*Goal of the exercise*:
Take the entries below and reproduce exactly the portion that begins at the line containing "VHDL - Create" and ends at the line containing "Create the media group. (61, 50)", keeping both ends, dropping pictures, and adding nothing else.

*** Exercise data Section Begins ***

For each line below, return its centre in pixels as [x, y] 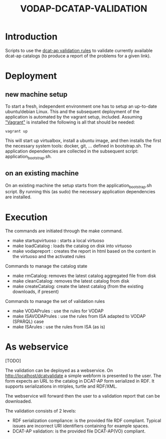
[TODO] [13, 361]
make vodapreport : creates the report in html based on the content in [84, 251]
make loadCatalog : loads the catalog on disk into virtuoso [72, 246]
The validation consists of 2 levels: [41, 411]
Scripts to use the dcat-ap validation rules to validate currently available [79, 50]
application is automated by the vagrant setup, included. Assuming [74, 117]
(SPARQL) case [28, 321]
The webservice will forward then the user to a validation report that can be [83, 396]
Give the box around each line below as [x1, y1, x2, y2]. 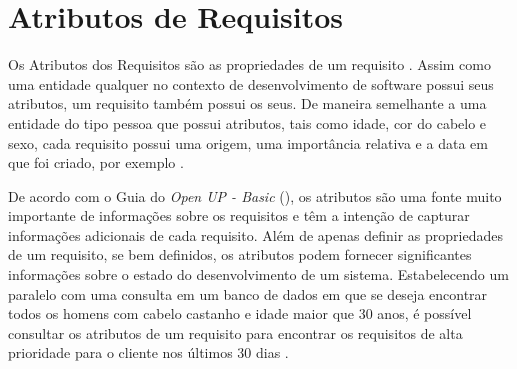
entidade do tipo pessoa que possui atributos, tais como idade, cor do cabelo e [8, 112, 487, 133]
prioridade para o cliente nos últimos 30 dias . [8, 342, 289, 363]
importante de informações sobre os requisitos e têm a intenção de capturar [8, 205, 470, 226]
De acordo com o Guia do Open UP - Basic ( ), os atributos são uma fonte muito [8, 185, 502, 206]
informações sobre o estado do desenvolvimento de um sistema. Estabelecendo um [8, 264, 509, 285]
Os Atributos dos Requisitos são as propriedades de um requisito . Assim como [8, 54, 491, 75]
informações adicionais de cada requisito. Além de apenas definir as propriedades [8, 224, 503, 245]
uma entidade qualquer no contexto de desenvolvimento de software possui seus [8, 73, 494, 94]
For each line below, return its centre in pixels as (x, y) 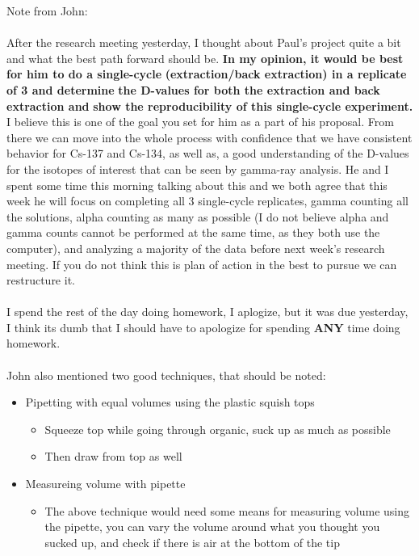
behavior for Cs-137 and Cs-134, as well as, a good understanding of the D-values (208, 153)
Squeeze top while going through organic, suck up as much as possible (218, 429)
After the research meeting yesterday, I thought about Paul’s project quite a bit (204, 42)
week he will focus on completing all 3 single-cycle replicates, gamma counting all (207, 201)
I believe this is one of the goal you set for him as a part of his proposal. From (200, 122)
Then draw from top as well (113, 456)
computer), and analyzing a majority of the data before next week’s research (196, 248)
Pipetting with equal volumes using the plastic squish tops (170, 402)
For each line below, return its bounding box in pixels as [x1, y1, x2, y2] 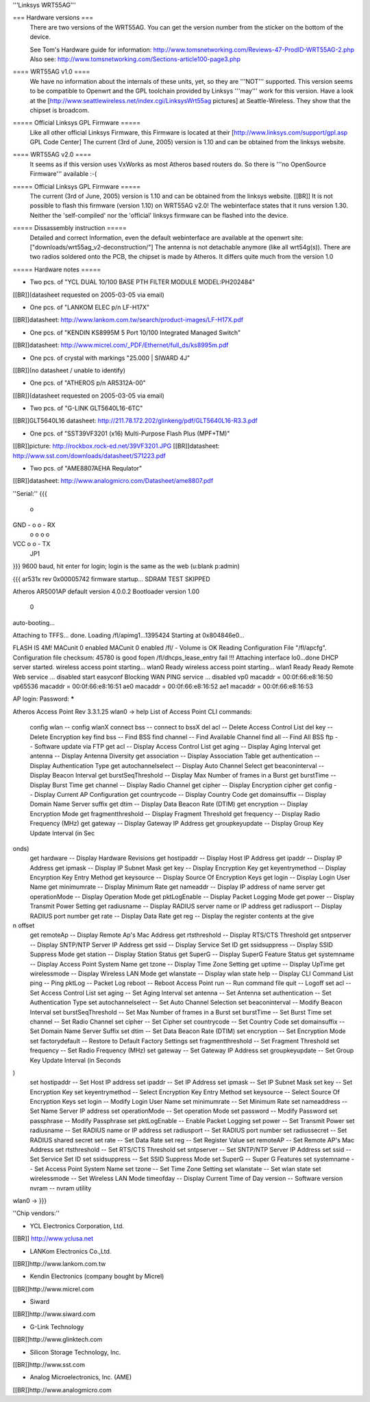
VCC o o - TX [12, 540, 51, 548]
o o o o [29, 530, 50, 539]
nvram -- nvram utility [29, 1184, 92, 1192]
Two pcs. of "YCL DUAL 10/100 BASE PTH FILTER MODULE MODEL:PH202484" [29, 278, 256, 286]
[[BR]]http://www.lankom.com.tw [12, 1259, 106, 1267]
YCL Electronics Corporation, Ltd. [29, 1221, 125, 1230]
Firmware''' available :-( [29, 170, 97, 178]
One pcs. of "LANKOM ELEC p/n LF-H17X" [29, 303, 150, 311]
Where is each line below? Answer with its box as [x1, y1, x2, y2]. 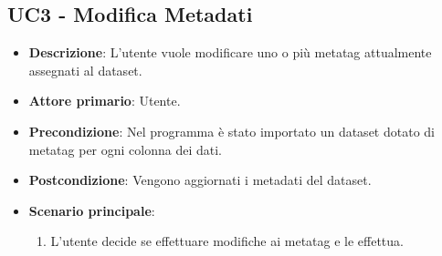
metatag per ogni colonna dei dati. [28, 139, 223, 159]
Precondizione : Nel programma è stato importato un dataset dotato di [28, 121, 435, 140]
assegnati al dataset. [28, 60, 142, 79]
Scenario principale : [28, 200, 155, 220]
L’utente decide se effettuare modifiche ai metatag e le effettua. [50, 231, 404, 251]
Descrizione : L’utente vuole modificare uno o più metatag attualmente [28, 43, 432, 62]
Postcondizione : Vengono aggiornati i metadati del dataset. [28, 170, 372, 189]
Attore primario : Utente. [28, 91, 181, 110]
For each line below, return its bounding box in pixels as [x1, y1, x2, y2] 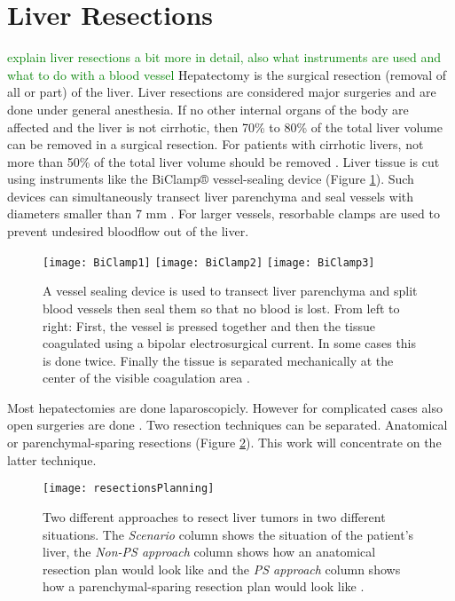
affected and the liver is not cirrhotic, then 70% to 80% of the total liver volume [7, 117, 443, 136]
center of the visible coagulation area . [43, 368, 250, 387]
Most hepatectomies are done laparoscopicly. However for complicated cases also [7, 398, 443, 416]
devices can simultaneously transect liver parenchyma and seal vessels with [7, 186, 414, 205]
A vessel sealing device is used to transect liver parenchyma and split [43, 281, 418, 300]
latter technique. [7, 450, 97, 469]
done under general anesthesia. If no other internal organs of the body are [7, 99, 409, 118]
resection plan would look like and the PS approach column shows [43, 559, 401, 578]
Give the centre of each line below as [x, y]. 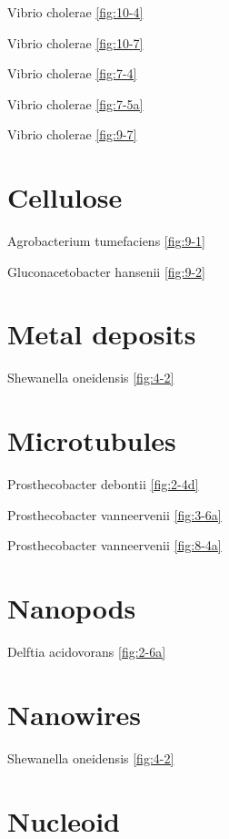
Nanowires [74, 714]
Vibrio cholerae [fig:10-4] [75, 12]
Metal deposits [102, 334]
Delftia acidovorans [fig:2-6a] [87, 652]
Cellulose [65, 197]
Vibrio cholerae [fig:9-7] [72, 134]
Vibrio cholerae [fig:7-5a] [75, 103]
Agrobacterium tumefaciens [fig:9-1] [106, 241]
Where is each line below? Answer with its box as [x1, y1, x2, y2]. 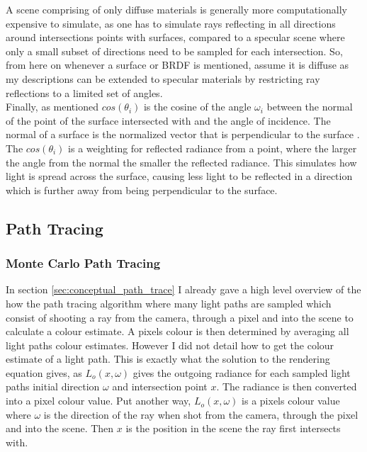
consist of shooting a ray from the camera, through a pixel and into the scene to [6, 310, 354, 324]
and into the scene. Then [6, 421, 114, 436]
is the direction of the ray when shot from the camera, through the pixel [43, 407, 358, 422]
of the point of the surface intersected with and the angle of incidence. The [6, 113, 331, 128]
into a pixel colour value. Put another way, [6, 393, 191, 408]
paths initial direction [6, 379, 100, 394]
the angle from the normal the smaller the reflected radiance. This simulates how [6, 154, 357, 169]
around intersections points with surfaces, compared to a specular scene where [6, 30, 345, 45]
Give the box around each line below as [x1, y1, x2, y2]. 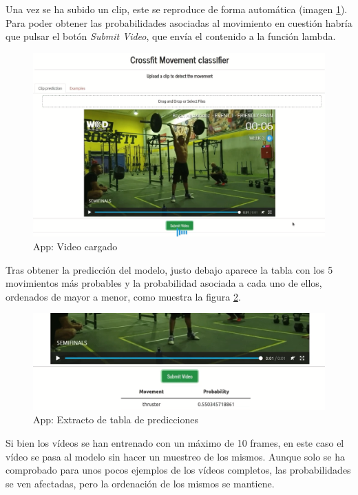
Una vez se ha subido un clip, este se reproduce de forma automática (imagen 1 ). [6, 2, 348, 16]
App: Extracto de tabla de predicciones [33, 412, 198, 427]
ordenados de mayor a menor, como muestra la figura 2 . [6, 289, 241, 303]
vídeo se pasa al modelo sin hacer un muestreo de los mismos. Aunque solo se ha [6, 449, 346, 463]
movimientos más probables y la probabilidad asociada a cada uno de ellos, [6, 276, 322, 290]
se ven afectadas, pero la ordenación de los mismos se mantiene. [6, 476, 275, 490]
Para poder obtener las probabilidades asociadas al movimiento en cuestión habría [6, 15, 352, 30]
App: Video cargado [33, 239, 118, 254]
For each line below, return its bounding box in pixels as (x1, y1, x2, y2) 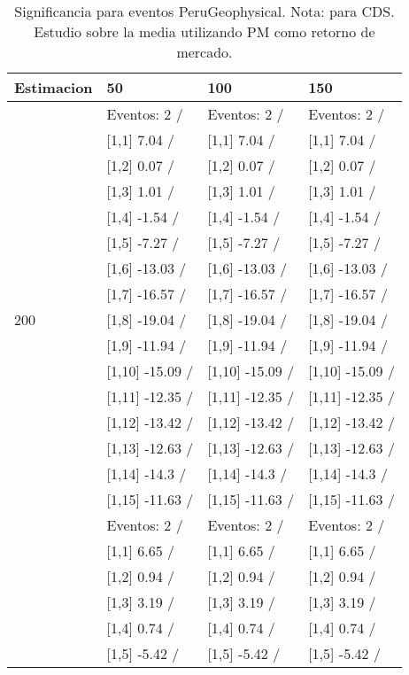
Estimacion (14, 77, 93, 97)
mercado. (176, 42, 233, 62)
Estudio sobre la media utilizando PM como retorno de (34, 21, 375, 42)
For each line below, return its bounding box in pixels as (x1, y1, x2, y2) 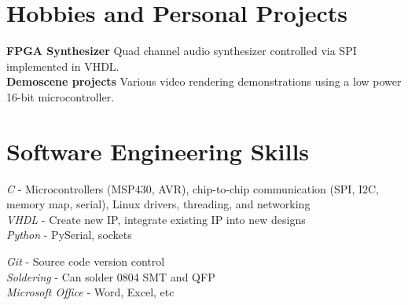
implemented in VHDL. (6, 57, 119, 74)
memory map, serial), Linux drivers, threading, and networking (6, 196, 311, 212)
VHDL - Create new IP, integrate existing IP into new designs (6, 211, 306, 227)
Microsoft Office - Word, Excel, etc (6, 284, 175, 300)
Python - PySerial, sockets (6, 226, 132, 243)
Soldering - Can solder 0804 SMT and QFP (6, 268, 215, 285)
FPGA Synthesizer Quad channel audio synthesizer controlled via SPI (6, 42, 357, 59)
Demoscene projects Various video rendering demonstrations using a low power (6, 73, 402, 90)
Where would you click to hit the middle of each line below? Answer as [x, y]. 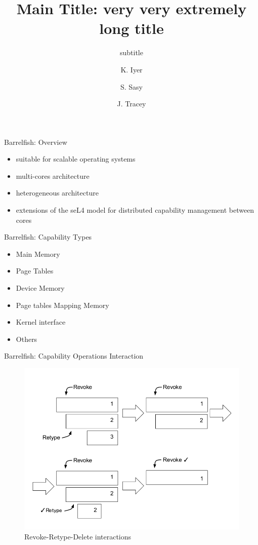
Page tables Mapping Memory [62, 305]
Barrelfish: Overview [36, 142]
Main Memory [38, 254]
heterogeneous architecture [57, 193]
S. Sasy [132, 86]
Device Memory [40, 288]
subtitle [132, 52]
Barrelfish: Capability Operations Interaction [74, 356]
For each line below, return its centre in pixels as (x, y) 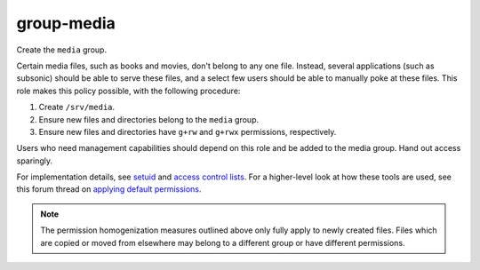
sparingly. (35, 161)
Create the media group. (61, 50)
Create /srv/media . (77, 107)
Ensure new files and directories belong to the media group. (149, 119)
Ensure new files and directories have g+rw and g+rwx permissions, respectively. (188, 131)
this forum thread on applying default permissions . (109, 189)
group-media (66, 23)
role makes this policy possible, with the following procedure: (128, 91)
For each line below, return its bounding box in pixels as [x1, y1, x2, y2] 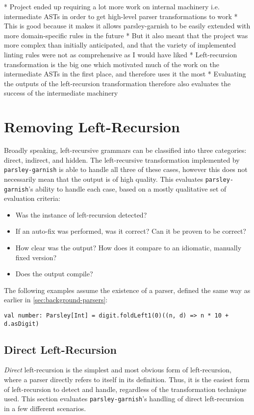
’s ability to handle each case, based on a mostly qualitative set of [28, 183, 227, 194]
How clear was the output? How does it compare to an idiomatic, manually [15, 243, 242, 252]
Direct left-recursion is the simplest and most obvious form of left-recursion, [4, 365, 231, 375]
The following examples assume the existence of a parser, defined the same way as [4, 285, 251, 295]
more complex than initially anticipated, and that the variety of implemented [4, 40, 236, 50]
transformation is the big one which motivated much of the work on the [4, 59, 219, 69]
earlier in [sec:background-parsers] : [4, 294, 108, 305]
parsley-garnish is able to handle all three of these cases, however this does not [4, 164, 248, 174]
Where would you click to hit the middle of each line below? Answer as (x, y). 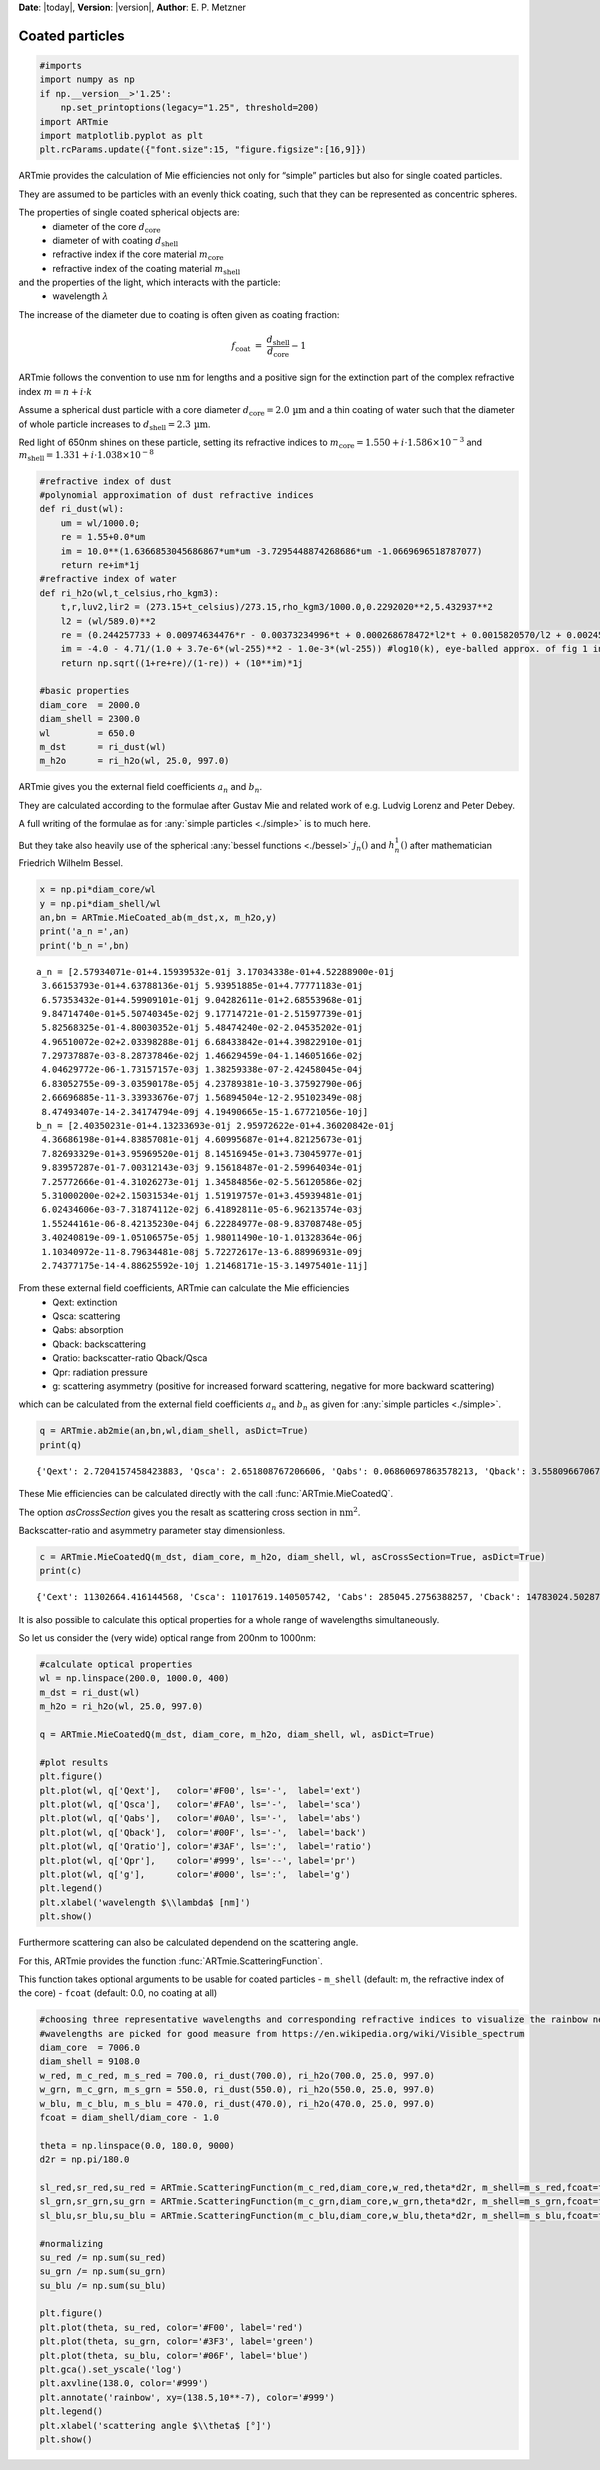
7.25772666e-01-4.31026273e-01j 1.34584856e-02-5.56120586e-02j (202, 1181)
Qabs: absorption (88, 1330)
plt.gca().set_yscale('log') (111, 2369)
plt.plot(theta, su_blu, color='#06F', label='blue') (174, 2355)
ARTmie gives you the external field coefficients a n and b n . (140, 788)
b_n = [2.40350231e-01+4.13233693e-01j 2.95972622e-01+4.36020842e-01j (215, 1126)
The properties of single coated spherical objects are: (129, 212)
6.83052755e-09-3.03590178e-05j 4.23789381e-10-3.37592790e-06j (202, 1083)
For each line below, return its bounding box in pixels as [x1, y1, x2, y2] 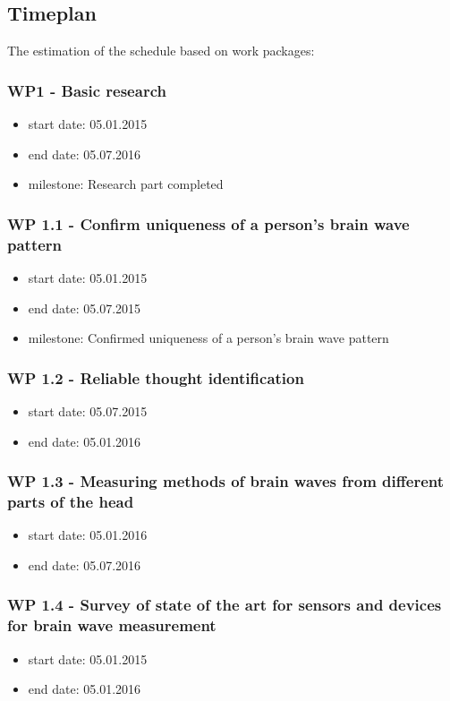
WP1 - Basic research [7, 79, 166, 101]
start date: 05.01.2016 [28, 526, 148, 544]
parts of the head [7, 490, 134, 512]
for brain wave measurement [7, 614, 217, 637]
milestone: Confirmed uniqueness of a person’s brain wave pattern [28, 329, 389, 347]
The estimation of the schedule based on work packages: [7, 41, 315, 60]
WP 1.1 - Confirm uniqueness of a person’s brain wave [7, 212, 410, 235]
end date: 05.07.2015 [28, 298, 141, 317]
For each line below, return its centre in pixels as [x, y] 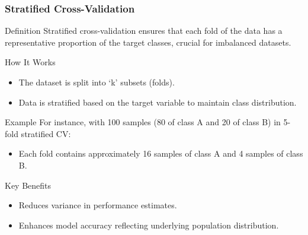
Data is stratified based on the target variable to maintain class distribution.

*** Exercise data Section Ends ***

*Output below*:
VHDL - Create new IP, integrate existing IP into new designs (6, 211, 306, 227)
Microsoft Office - Word, Excel, etc (6, 284, 175, 300)
Python - PySerial, sockets (6, 226, 132, 243)
Soldering - Can solder 0804 SMT and QFP (6, 268, 215, 285)
FPGA Synthesizer Quad channel audio synthesizer controlled via SPI (6, 42, 357, 59)
Demoscene projects Various video rendering demonstrations using a low power (6, 73, 402, 90)
Where would you click to hit the middle of each line below? Answer as [x, y]. 
Page tables Mapping Memory [62, 305]
Barrelfish: Overview [36, 142]
Main Memory [38, 254]
heterogeneous architecture [57, 193]
S. Sasy [132, 86]
Device Memory [40, 288]
subtitle [132, 52]
Barrelfish: Capability Operations Interaction [74, 356]
For each line below, return its centre in pixels as (x, y) 
sparingly. (35, 161)
Create the media group. (61, 50)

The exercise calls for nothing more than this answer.